Content starts
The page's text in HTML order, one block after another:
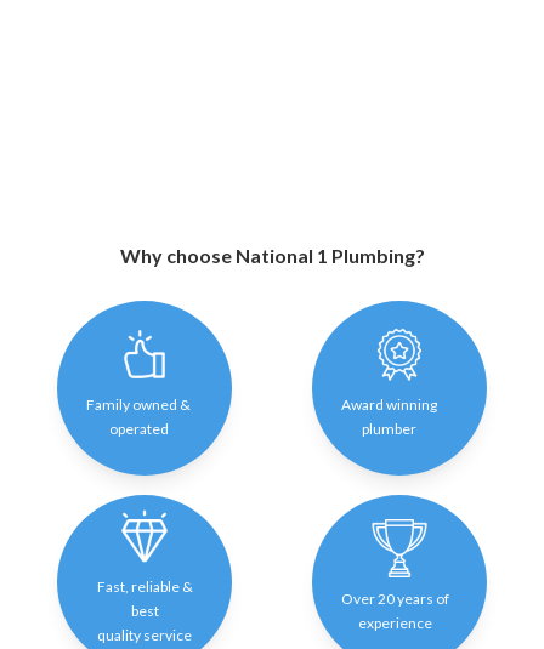
Why choose National 1 Plumbing?
Family owned &
operated
Award winning
plumber
Fast, reliable &
best
quality service
Over 20 years of
experience
Content ends
◆ Exercise aim ◆
A word-for-word restatement of all the lines above is needed, with the pictures omitted.

◆ Result of this task ◆
The page's text in HTML order, one block after another:
Why choose National 1 Plumbing?
Family owned &
operated
Award winning
plumber
Fast, reliable &
best
quality service
Over 20 years of
experience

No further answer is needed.